This observational case–control study included 80 vaccinated individuals. The case group consisted of 40 patients who developed neurological symptoms following COVID-19 vaccination, while 40 vaccinated individuals without neurological manifestations served as controls. Participants were recruited from neurological inpatient and outpatient settings. Inclusion criteria for the case group were documented COVID-19 vaccination and new-onset neurological symptoms temporally associated with vaccination. Individuals with active infection, autoimmune or neurodegenerative diseases, malignancy, or acute systemic inflammatory conditions were excluded. The study was conducted in accordance with the Declaration of Helsinki, and written informed consent was obtained from all participants. All participants underwent standardized neurological examination. Functional disability was assessed using WHODAS 2.0 (12-item version). Psycho-emotional status was evaluated with the Hospital Anxiety and Depression Scale (HADS), and autonomic dysfunction was assessed using the COMPASS-31 questionnaire. Serum levels of interleukin-6 (IL-6) and syndecan-1 (SDC-1) were measured using enzyme-linked immunosorbent assay. Neuroimaging studies (MRI or CT) were performed in the case group when clinically indicated to exclude alternative causes of neurological symptoms. Continuous variables were expressed as mean ± standard deviation or median with interquartile range. Group comparisons and correlation analyses were performed using appropriate statistical tests. A p-value < 0.05 was considered statistically significant.

3. Results and Discussion

A total of 80 vaccinated individuals were included in the analysis: 40 patients with post-vaccination neurological complications (case group) and 40 vaccinated individuals without neurological symptoms (control group).The mean age in the case group was 44.8 ± 11.6 years, compared to 43.9 ± 10.9 years in the control group (p = 0.64). Sex distribution was comparable between groups (female: 58.6% vs 55.7%, p = 0.72). Neurological symptoms in the case group developed within a median of 12 days (IQR: 7–18) after vaccination. Central nervous system involvement was observed in 41.4% of cases, while 58.6% presented with peripheral or mixed neurological manifestations. Neuroimaging performed when clinically indicated revealed no alternative acute structural pathology.
Functional disability assessed by WHODAS 2.0 was significantly higher in patients with neurological complications (9.4 ± 0.5) compared with controls (3.1 ± 0.8, p < 0.001). Psycho-emotional assessment demonstrated higher anxiety and depressive symptom burden in the case group. Mean HADS-Anxiety score was 6.1 ± 0.3 in patients versus 2.9 ± 0.7 in controls (p < 0.001), while HADS-Depression scores were 4.8 ± 0.2 and 2.1 ± 0.6, respectively (p < 0.001). Autonomic dysfunction assessed using COMPASS-31 was more pronounced in the case group, with a mean score of 14.6 ± 0.7, compared to 6.3 ± 1.2 in controls (p < 0.001), indicating a significantly higher autonomic symptom burden among affected individuals.

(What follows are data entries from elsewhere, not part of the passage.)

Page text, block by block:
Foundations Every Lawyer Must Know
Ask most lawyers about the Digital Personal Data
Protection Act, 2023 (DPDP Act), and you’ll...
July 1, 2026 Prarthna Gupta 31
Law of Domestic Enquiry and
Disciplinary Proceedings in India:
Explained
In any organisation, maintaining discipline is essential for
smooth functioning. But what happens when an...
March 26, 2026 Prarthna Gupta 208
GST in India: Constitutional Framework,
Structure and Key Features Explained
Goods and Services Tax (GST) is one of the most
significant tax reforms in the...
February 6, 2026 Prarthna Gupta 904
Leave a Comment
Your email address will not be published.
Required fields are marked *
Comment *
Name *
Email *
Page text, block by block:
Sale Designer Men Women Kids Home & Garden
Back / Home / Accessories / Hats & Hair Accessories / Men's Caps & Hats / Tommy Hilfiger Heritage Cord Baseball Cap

Table 1. Clinical scale scores in cases and controls
     
Serum interleukin-6 (IL-6) levels were significantly elevated in patients with post-vaccination neurological complications, with a mean concentration of 9.8 ± 2.4 pg/mL, compared to 4.9 ± 0.4 pg/mL in the control group (p < 0.001). Similarly, syndecan-1 (SDC-1) levels were markedly higher in the case group (48.6 ± 11.2 ng/mL) than in vaccinated controls (22.7 ± 5.3 ng/mL, p < 0.001), suggesting endothelial glycocalyx disruption in patients with neurological manifestations.

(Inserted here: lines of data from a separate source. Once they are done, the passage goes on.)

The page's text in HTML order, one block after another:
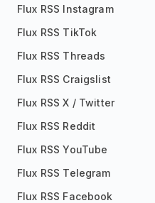
Flux RSS Instagram
Flux RSS TikTok
Flux RSS Threads
Flux RSS Craigslist
Flux RSS X / Twitter
Flux RSS Reddit
Flux RSS YouTube
Flux RSS Telegram
Flux RSS Facebook
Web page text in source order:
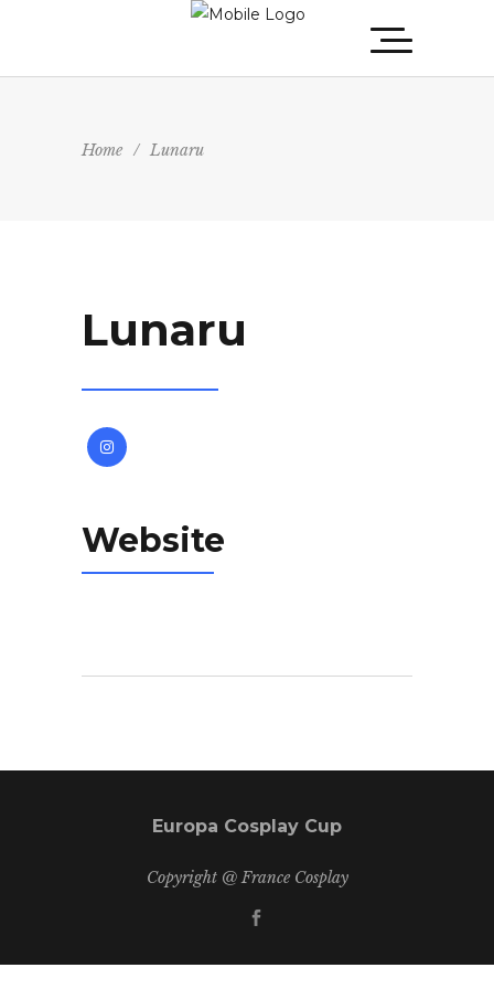
Home / Lunaru
Lunaru
Website
Europa Cosplay Cup
Copyright @ France Cosplay
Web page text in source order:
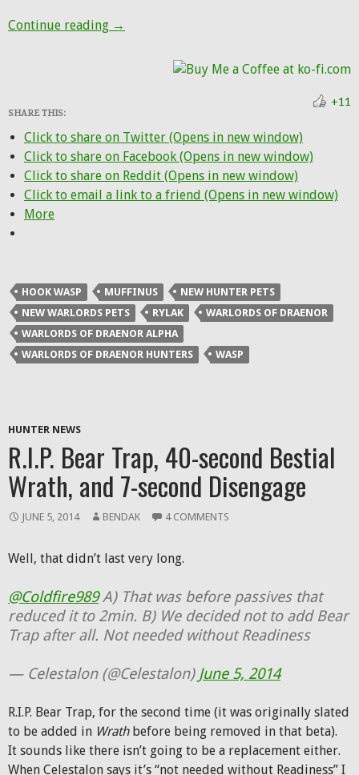
Continue reading Hook Wasps are joining the Wasp family,
→
+11
SHARE THIS:
Click to share on Twitter (Opens in new window)
Click to share on Facebook (Opens in new window)
Click to share on Reddit (Opens in new window)
Click to email a link to a friend (Opens in new window)
More
HOOK WASP MUFFINUS
NEW HUNTER PETS
NEW WARLORDS PETS
RYLAK
WARLORDS OF DRAENOR
WARLORDS OF DRAENOR ALPHA
WARLORDS OF DRAENOR HUNTERS
WASP
HUNTER NEWS
R.I.P. Bear Trap, 40-second Bestial
Wrath, and 7-second Disengage
JUNE 5, 2014 BENDAK 4 COMMENTS
Well, that didn’t last very long.
@Coldfire989A) That was before passives that
reduced it to 2min. B) We decided not to add Bear
Trap after all. Not needed without Readiness
— Celestalon (@Celestalon) June 5, 2014
R.I.P. Bear Trap, for the second time (it was originally slated
to be added in Wrathbefore being removed in that beta).
It sounds like there isn’t going to be a replacement either.
When Celestalon says it’s “not needed without Readiness” I
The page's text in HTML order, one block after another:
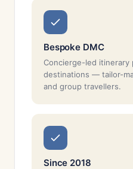
Bespoke DMC
Concierge-led itinerary
destinations — tailor-
and group travellers.
Since 2018
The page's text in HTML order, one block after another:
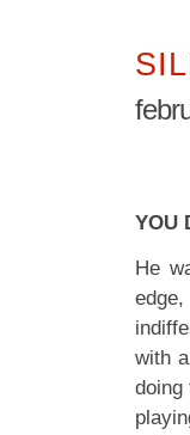
YOU
He
with
doing
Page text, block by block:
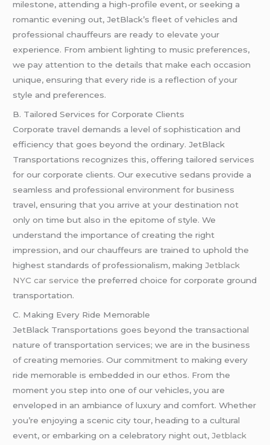
milestone, attending a high-profile event, or seeking a
romantic evening out, JetBlack’s fleet of vehicles and
professional chauffeurs are ready to elevate your
experience. From ambient lighting to music preferences,
we pay attention to the details that make each occasion
unique, ensuring that every ride is a reflection of your
style and preferences.
B. Tailored Services for Corporate Clients
Corporate travel demands a level of sophistication and
efficiency that goes beyond the ordinary. JetBlack
Transportations recognizes this, offering tailored services
for our corporate clients. Our executive sedans provide a
seamless and professional environment for business
travel, ensuring that you arrive at your destination not
only on time but also in the epitome of style. We
understand the importance of creating the right
impression, and our chauffeurs are trained to uphold the
highest standards of professionalism, makingJetblack
NYC car service the preferred choice for corporate ground
transportation.
C. Making Every Ride Memorable
JetBlack Transportations goes beyond the transactional
nature of transportation services; we are in the business
of creating memories. Our commitment to making every
ride memorable is embedded in our ethos. From the
moment you step into one of our vehicles, you are
enveloped in an ambiance of luxury and comfort. Whether
you’re enjoying a scenic city tour, heading to a cultural
event, or embarking on a celebratory night out,Jetblack
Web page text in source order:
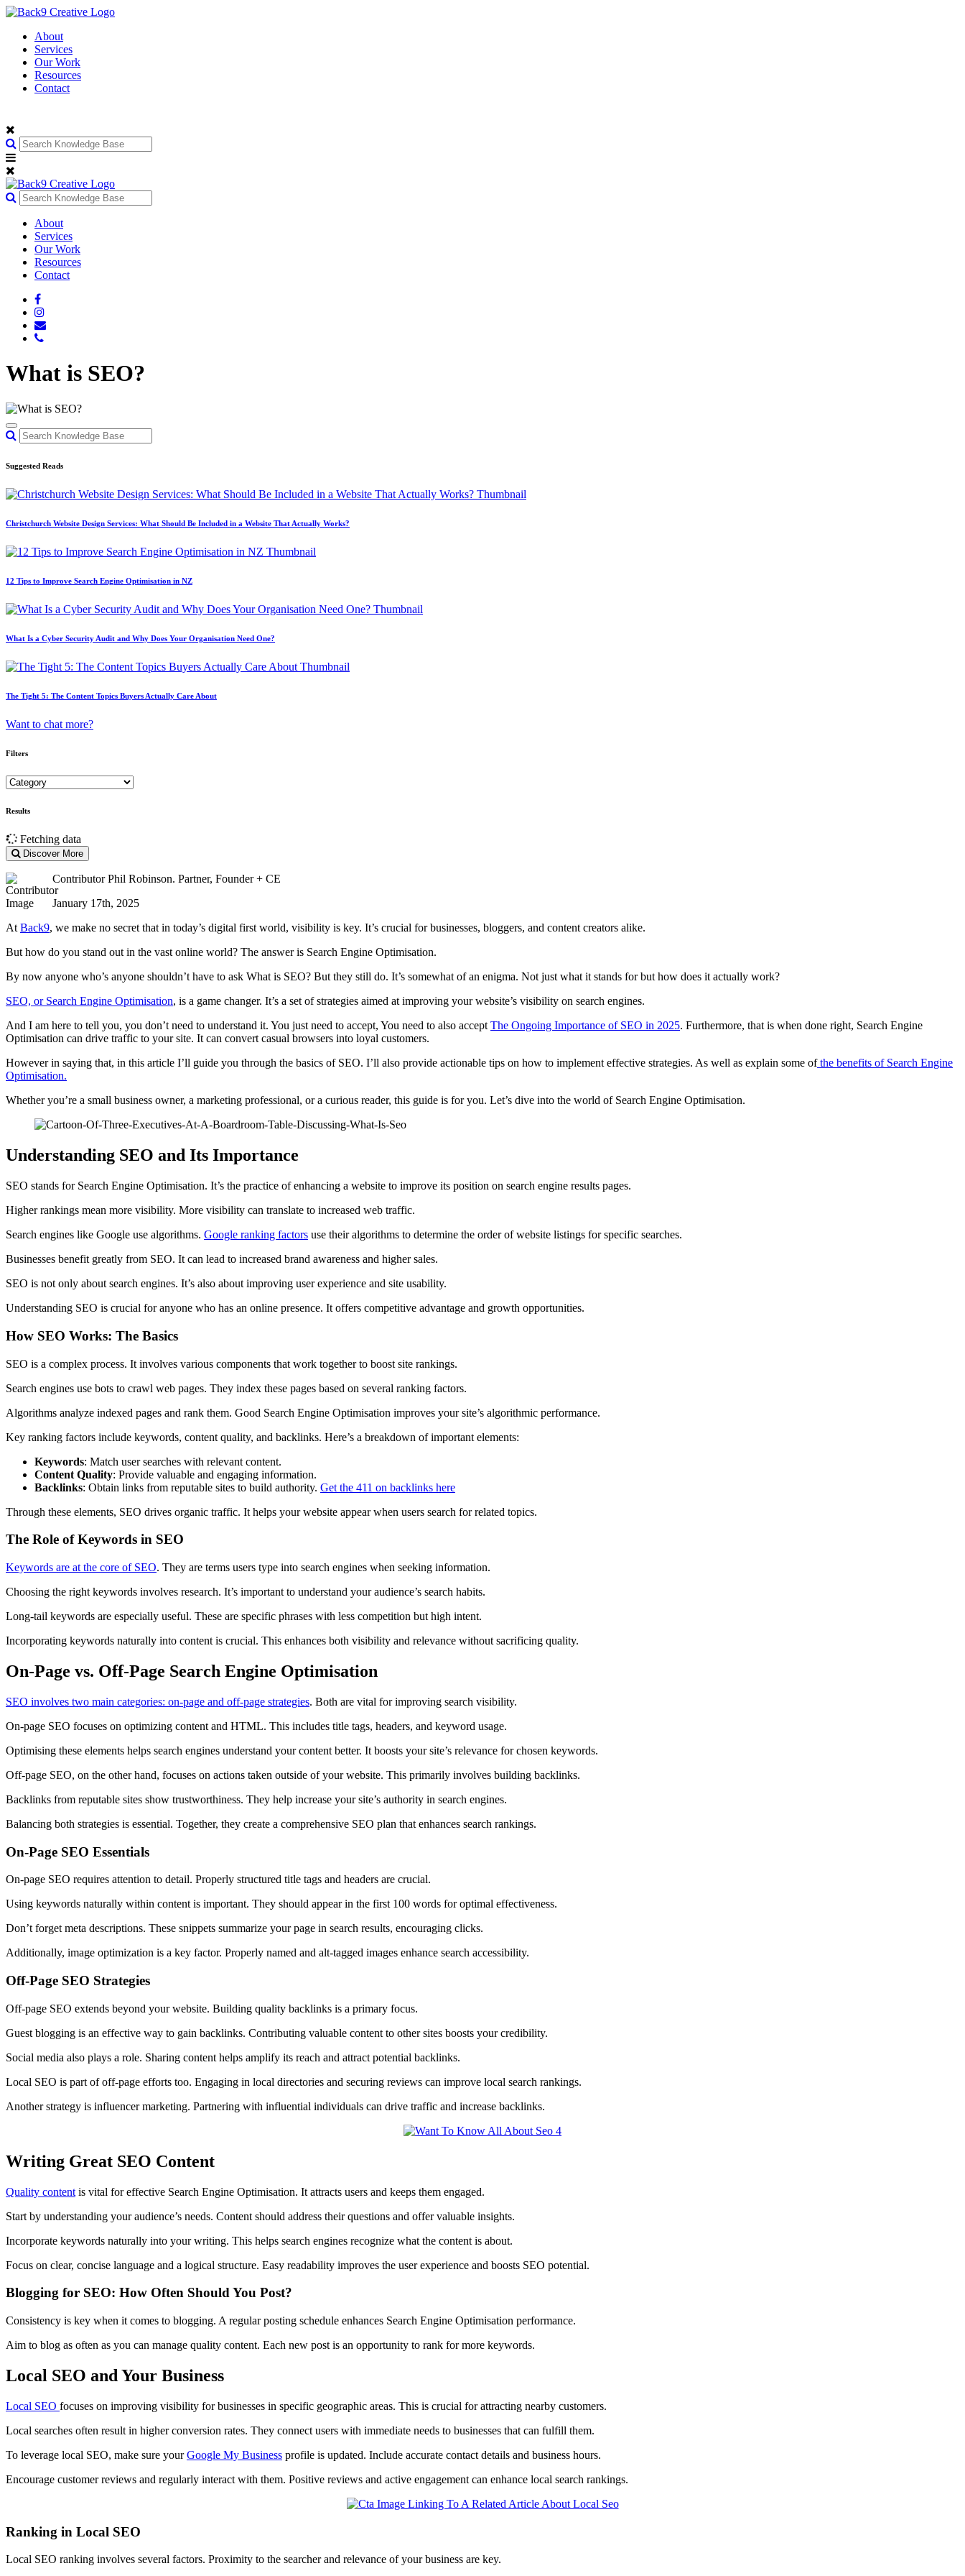
About
Services
Our Work
Resources
Contact
About
Services
Our Work
Resources
Contact
What is SEO?
Suggested Reads
Christchurch Website Design Services: What Should Be Included in a Website That Actually Works?
12 Tips to Improve Search Engine Optimisation in NZ
What Is a Cyber Security Audit and Why Does Your Organisation Need One?
The Tight 5: The Content Topics Buyers Actually Care About
Want to chat more?
Filters
Results
Fetching data
Discover More
ContributorPhil Robinson. Partner, Founder + CE
January 17th, 2025
AtBack9, we make no secret that in today’s digital first world, visibility is key. It’s crucial for businesses, bloggers, and content creators alike.
But how do you stand out in the vast online world? The answer is Search Engine Optimisation.
By now anyone who’s anyone shouldn’t have to ask What is SEO? But they still do. It’s somewhat of an enigma. Not just what it stands for but how does it actually work?
SEO, or Search Engine Optimisation, is a game changer. It’s a set of strategies aimed at improving your website’s visibility on search engines.
And I am here to tell you, you don’t need to understand it. You just need to accept, You need to also acceptThe Ongoing Importance of SEO in 2025. Furthermore, that is when done right, Search Engine
Optimisation can drive traffic to your site. It can convert casual browsers into loyal customers.
However in saying that, in this article I’ll guide you through the basics of SEO. I’ll also provide actionable tips on how to implement effective strategies. As well as explain some ofthe benefits of Search Engine
Optimisation.
Whether you’re a small business owner, a marketing professional, or a curious reader, this guide is for you. Let’s dive into the world of Search Engine Optimisation.
Understanding SEO and Its Importance
SEO stands for Search Engine Optimisation. It’s the practice of enhancing a website to improve its position on search engine results pages.
Higher rankings mean more visibility. More visibility can translate to increased web traffic.
Search engines like Google use algorithms. Google ranking factors use their algorithms to determine the order of website listings for specific searches.
Businesses benefit greatly from SEO. It can lead to increased brand awareness and higher sales.
SEO is not only about search engines. It’s also about improving user experience and site usability.
Understanding SEO is crucial for anyone who has an online presence. It offers competitive advantage and growth opportunities.
How SEO Works: The Basics
SEO is a complex process. It involves various components that work together to boost site rankings.
Search engines use bots to crawl web pages. They index these pages based on several ranking factors.
Algorithms analyze indexed pages and rank them. Good Search Engine Optimisation improves your site’s algorithmic performance.
Key ranking factors include keywords, content quality, and backlinks. Here’s a breakdown of important elements:
Keywords: Match user searches with relevant content.
Content Quality: Provide valuable and engaging information.
Backlinks: Obtain links from reputable sites to build authority. Get the 411 on backlinks here
Through these elements, SEO drives organic traffic. It helps your website appear when users search for related topics.
The Role of Keywords in SEO
Keywords are at the core of SEO. They are terms users type into search engines when seeking information.
Choosing the right keywords involves research. It’s important to understand your audience’s search habits.
Long-tail keywords are especially useful. These are specific phrases with less competition but high intent.
Incorporating keywords naturally into content is crucial. This enhances both visibility and relevance without sacrificing quality.
On-Page vs. Off-Page Search Engine Optimisation
SEO involves two main categories: on-page and off-page strategies. Both are vital for improving search visibility.
On-page SEO focuses on optimizing content and HTML. This includes title tags, headers, and keyword usage.
Optimising these elements helps search engines understand your content better. It boosts your site’s relevance for chosen keywords.
Off-page SEO, on the other hand, focuses on actions taken outside of your website. This primarily involves building backlinks.
Backlinks from reputable sites show trustworthiness. They help increase your site’s authority in search engines.
Balancing both strategies is essential. Together, they create a comprehensive SEO plan that enhances search rankings.
On-Page SEO Essentials
On-page SEO requires attention to detail. Properly structured title tags and headers are crucial.
Using keywords naturally within content is important. They should appear in the first 100 words for optimal effectiveness.
Don’t forget meta descriptions. These snippets summarize your page in search results, encouraging clicks.
Additionally, image optimization is a key factor. Properly named and alt-tagged images enhance search accessibility.
Off-Page SEO Strategies
Off-page SEO extends beyond your website. Building quality backlinks is a primary focus.
Guest blogging is an effective way to gain backlinks. Contributing valuable content to other sites boosts your credibility.
Social media also plays a role. Sharing content helps amplify its reach and attract potential backlinks.
Local SEO is part of off-page efforts too. Engaging in local directories and securing reviews can improve local search rankings.
Another strategy is influencer marketing. Partnering with influential individuals can drive traffic and increase backlinks.
Writing Great SEO Content
Quality content is vital for effective Search Engine Optimisation. It attracts users and keeps them engaged.
Start by understanding your audience’s needs. Content should address their questions and offer valuable insights.
Incorporate keywords naturally into your writing. This helps search engines recognize what the content is about.
Focus on clear, concise language and a logical structure. Easy readability improves the user experience and boosts SEO potential.
Blogging for SEO: How Often Should You Post?
Consistency is key when it comes to blogging. A regular posting schedule enhances Search Engine Optimisation performance.
Aim to blog as often as you can manage quality content. Each new post is an opportunity to rank for more keywords.
Local SEO and Your Business
Local SEO focuses on improving visibility for businesses in specific geographic areas. This is crucial for attracting nearby customers.
Local searches often result in higher conversion rates. They connect users with immediate needs to businesses that can fulfill them.
To leverage local SEO, make sure yourGoogle My Business profile is updated. Include accurate contact details and business hours.
Encourage customer reviews and regularly interact with them. Positive reviews and active engagement can enhance local search rankings.
Ranking in Local SEO
Local SEO ranking involves several factors. Proximity to the searcher and relevance of your business are key.

Figure 1. Serum IL-6 and SDC-1 levels in cases and controls
Correlation analysis revealed a significant positive association between IL-6 levels and functional disability measured by WHODAS 2.0 (r = 0.62, p < 0.001), as well as anxiety (HADS-A: r = 0.58, p < 0.001) and autonomic dysfunction (COMPASS-31: r = 0.61, p < 0.001). SDC-1 levels also demonstrated moderate to strong correlations with WHODAS 2.0 (r = 0.55, p < 0.001) and COMPASS-31 scores (r = 0.59, p < 0.001), indicating a relationship between endothelial injury and clinical severity.

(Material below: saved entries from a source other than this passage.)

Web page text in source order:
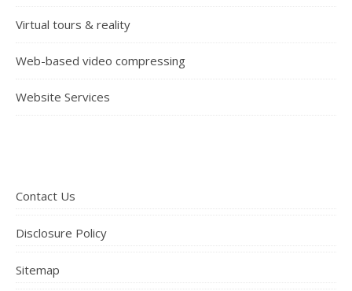
Virtual tours & reality
Web-based video compressing
Website Services
Contact Us
Disclosure Policy
Sitemap
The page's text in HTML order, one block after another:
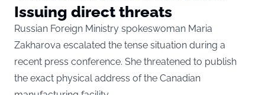
Issuing direct threats
Russian Foreign Ministry spokeswoman Maria
Zakharova escalated the tense situation during a
recent press conference. She threatened to publish
the exact physical address of the Canadian
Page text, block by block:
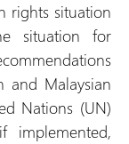
rights situation
situation for
and Malaysian
Nations (UN)
implemented,
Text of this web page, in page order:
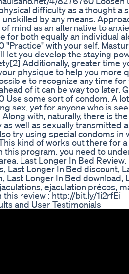
difficulty as a thought a
by any means.
mind as an alternative to
for both equally an individual
with your self.
let you develop the staying
Additionally, greater time
physique to help you more
to recognize any time for
of it can be way too later.
some sort of condom. A
sex, yet for anyone who is
with, naturally, there is
well as sexually transmitted
try using special condoms in
kind of works out there for
program. you need to
Last Longer In Bed
Last Longer In Bed discount,
Last Longer In Bed download,
ejaculation précos,
this review : http://bit.ly/1i2rfEi
and User Testimonials
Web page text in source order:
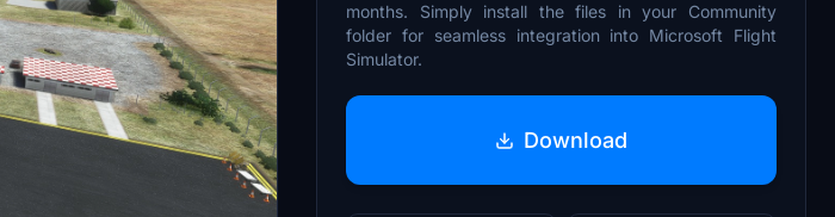
months. Simply install the files in your Community
folder for seamless integration into Microsoft Flight
Simulator.
Download
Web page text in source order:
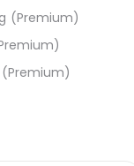
(Premium)
(Premium)
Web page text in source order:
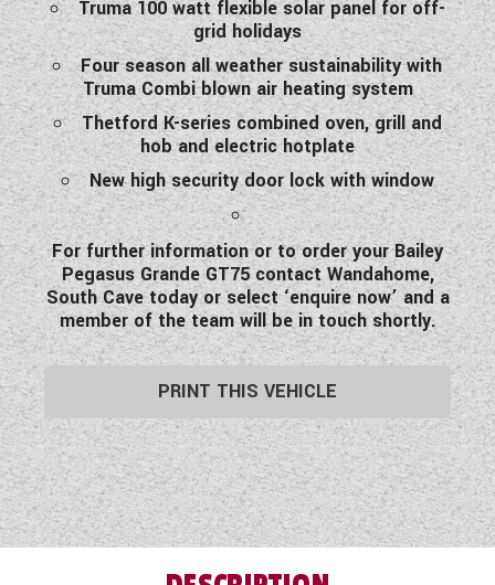
Truma 100 watt flexible solar panel for off-
grid holidays
Four season all weather sustainability with
Truma Combi blown air heating system
Thetford K-series combined oven, grill and
hob and electric hotplate
New high security door lock with window
For further information or to order your Bailey
Pegasus Grande GT75 contact Wandahome,
South Cave today or select ‘enquire now’ and a
member of the team will be in touch shortly.
PRINT THIS VEHICLE

Based on combined clinical and laboratory findings, threshold values of IL-6 ≥ 9 pg/mL and/or SDC-1 ≥ 30 ng/mL were associated with significantly higher clinical severity scores. Patients meeting these criteria demonstrated higher WHODAS 2.0 and COMPASS-31 scores compared with those below the thresholds (p < 0.01). Using this combined approach, 64.3% of patients in the case group were classified as high-risk, whereas 91.4% of control participants fell into the low-risk category. This biomarker-assisted model enabled clear differentiation between individuals with mild and clinically significant post-vaccination neurological manifestations.

4. Conclusions

In this observational case–control study, neurological adverse events following COVID-19 vaccination were associated with increased functional impairment, psycho-emotional disturbances, and autonomic dysfunction, as reflected by standardized clinical assessment tools. Patients with post-vaccination neurological manifestations demonstrated higher WHODAS 2.0, HADS, and COMPASS-31 scores compared with vaccinated controls without neurological symptoms. These clinical findings were accompanied by elevated serum levels of interleukin-6 and syndecan-1, indicating the involvement of inflammatory and endothelial mechanisms. The observed associations between biomarker levels and clinical severity support the role of neuroimmune activation and endothelial dysfunction in the development of post-vaccination neurological symptoms.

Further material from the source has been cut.